= Martin Sullivan (priest) =

New Zealand Anglican dean (1910–1980)

Martin Gloster Sullivan (30 March 1910 – 5 September 1980) was an Anglican dean from New Zealand.

He was born in Auckland and was educated at Auckland Grammar School and the University of Auckland. He was ordained in 1934 and began his career with a curacy at St Matthew's, Auckland. After that he held incumbencies at Grey Lynn and Te Awamutu. During the Second World War he was a Chaplain to the Forces, serving as Battalion Padre of the 22nd Battalion (New Zealand) and when peace returned Principal of College House, Christchurch. In 1950 he was appointed Dean of Christchurch and vicar-general (1951–1961). In 1953, Sullivan was awarded the Queen Elizabeth II Coronation Medal.

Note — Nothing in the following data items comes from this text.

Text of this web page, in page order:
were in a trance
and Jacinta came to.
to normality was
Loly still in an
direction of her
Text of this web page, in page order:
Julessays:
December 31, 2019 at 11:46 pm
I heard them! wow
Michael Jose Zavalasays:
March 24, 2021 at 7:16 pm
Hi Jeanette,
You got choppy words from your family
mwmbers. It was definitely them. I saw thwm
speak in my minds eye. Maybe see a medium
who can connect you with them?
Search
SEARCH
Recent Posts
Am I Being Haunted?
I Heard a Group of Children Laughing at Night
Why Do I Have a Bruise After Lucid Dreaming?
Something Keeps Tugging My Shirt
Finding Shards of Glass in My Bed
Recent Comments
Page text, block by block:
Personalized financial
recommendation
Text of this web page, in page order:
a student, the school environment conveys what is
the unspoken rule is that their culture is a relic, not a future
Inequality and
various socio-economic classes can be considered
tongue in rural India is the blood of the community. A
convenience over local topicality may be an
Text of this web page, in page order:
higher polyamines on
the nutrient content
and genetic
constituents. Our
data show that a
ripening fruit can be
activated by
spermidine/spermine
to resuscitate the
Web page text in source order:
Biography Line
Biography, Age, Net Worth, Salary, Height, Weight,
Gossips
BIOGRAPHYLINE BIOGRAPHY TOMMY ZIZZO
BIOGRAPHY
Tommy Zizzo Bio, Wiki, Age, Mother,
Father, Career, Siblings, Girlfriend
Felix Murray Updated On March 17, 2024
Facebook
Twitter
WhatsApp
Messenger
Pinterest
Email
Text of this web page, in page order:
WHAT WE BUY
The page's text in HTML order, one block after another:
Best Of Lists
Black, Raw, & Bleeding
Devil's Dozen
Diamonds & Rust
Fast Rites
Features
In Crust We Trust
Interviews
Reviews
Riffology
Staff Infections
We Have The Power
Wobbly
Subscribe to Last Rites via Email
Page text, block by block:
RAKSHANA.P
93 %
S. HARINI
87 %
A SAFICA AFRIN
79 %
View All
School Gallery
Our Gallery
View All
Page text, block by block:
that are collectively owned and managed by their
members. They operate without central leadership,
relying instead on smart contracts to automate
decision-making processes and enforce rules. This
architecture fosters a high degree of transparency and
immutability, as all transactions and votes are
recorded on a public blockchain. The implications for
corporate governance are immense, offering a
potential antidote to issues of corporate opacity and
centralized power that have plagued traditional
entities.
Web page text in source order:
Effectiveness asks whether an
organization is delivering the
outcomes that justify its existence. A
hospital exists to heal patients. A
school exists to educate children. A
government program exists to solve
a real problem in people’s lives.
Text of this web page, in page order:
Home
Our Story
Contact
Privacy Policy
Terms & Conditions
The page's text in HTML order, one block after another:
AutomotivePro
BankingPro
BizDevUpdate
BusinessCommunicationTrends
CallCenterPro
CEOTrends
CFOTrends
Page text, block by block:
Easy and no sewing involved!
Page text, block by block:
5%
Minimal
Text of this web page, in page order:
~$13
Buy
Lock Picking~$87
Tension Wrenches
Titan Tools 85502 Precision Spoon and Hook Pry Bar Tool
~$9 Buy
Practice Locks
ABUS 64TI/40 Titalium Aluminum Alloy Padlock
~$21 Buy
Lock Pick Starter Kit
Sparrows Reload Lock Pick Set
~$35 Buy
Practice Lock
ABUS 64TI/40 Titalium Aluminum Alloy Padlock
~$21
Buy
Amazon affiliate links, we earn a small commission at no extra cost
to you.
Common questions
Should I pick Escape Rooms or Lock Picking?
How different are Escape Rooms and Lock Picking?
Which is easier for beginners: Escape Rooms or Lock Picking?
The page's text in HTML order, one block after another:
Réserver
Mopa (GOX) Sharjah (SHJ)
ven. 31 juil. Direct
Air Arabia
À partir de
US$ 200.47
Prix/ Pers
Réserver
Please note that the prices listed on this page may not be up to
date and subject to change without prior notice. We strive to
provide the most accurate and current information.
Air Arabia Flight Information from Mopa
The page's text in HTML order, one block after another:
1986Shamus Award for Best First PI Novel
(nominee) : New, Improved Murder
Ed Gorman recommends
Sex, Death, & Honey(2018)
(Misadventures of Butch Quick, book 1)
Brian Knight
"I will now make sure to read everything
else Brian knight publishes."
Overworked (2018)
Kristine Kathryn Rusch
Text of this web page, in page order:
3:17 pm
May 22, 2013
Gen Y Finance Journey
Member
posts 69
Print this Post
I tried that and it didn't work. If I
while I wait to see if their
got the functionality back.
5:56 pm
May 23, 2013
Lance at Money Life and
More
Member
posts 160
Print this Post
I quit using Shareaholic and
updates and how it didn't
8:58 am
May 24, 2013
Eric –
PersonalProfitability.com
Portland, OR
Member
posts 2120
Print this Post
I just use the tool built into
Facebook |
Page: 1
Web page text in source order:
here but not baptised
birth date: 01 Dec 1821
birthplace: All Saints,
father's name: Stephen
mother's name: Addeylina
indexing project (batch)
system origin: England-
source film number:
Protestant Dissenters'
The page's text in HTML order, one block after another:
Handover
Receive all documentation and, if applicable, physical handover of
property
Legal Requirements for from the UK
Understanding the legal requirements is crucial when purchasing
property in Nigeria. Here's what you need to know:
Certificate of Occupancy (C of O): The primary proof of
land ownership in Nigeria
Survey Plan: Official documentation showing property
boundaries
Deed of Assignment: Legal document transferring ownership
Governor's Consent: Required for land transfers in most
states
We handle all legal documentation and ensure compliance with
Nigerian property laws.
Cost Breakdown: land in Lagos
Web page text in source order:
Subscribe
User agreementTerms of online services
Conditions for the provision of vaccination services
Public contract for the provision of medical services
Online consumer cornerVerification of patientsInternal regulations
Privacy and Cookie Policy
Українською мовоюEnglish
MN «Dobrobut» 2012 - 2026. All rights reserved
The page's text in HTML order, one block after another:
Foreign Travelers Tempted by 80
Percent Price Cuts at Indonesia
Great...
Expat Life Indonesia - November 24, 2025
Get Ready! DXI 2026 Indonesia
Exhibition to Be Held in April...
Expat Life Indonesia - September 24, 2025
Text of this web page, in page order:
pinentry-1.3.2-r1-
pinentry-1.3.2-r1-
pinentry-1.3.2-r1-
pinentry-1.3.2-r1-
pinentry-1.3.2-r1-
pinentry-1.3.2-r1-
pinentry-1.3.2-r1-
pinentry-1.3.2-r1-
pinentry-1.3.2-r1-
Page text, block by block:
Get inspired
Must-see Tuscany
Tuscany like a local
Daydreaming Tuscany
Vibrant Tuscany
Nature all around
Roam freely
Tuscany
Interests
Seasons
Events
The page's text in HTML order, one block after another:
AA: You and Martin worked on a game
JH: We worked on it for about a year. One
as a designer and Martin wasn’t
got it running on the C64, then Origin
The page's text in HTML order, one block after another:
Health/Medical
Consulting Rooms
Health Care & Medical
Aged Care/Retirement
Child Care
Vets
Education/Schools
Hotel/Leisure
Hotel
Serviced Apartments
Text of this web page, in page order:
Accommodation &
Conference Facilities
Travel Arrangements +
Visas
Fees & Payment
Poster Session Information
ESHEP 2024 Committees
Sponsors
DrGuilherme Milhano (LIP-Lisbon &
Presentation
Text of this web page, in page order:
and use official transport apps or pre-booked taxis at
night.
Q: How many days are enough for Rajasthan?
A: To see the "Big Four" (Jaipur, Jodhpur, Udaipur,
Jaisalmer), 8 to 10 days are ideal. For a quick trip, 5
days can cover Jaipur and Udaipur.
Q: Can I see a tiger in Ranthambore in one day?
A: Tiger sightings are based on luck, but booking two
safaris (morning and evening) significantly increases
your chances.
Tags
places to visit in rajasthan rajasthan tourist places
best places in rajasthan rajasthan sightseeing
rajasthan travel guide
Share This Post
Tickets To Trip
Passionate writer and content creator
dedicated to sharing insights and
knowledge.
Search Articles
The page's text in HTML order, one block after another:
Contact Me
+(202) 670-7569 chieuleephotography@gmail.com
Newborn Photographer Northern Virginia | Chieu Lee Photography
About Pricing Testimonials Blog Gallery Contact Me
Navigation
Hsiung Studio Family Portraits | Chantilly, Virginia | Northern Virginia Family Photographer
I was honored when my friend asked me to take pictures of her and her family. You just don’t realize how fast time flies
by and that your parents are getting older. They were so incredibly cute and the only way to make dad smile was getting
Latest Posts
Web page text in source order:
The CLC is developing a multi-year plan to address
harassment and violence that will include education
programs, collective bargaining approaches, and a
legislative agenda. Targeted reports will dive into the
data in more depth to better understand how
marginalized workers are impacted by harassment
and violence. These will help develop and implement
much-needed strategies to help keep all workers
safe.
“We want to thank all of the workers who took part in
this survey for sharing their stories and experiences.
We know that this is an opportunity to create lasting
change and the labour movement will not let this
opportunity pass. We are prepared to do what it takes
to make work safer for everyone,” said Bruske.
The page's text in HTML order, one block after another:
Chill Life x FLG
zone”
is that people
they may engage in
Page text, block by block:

Moving to London, Sullivan was appointed Rector of St Mary's, Bryanston Square in 1962, then Archdeacon of London the following year. In 1967 he became Dean of St Paul's, a post he held for a decade. An eminent author; amongst others he wrote Children Listen (1955), On Calvary’s Tree (1957), Approach With Joy (1961), A Dean Speaks to New Zealand (1962) and A Funny Thing Happened to me on the way to St Paul’s (1968). In 1965, he was made a Freeman of the City of London. In the 1979 Queen's Birthday Honours, Sullivan was appointed a Knight Commander of the Order of St Michael and St George.

He had married Doris Rosie Grant Cowen in 1934 (daughter of Canon Grant Cowen, she died 1972) and remarried Elizabeth Roberton in St Paul's Cathedral in 1973. Roberton had been headmistress of several schools including Diocesan School for Girls, Auckland and Taranaki Diocesan School for Girls. Sullivan had no children.

He wrote "Notes of an Army Chaplain" for The Spectator magazine.

Sullivan died in 1980 at a function held by the Auckland University Rugby Club where he was a key guest speaker.